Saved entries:
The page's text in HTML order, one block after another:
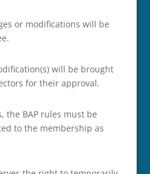
or modifications will be
will be brought
for their approval.
the BAP rules must be
to the membership as

▶ _Try it_:
Every record is to be reproduced exactly, with no pictures included.

▶ _Exercise answer_:
The page's text in HTML order, one block after another:
or modifications will be
will be brought
for their approval.
the BAP rules must be
to the membership as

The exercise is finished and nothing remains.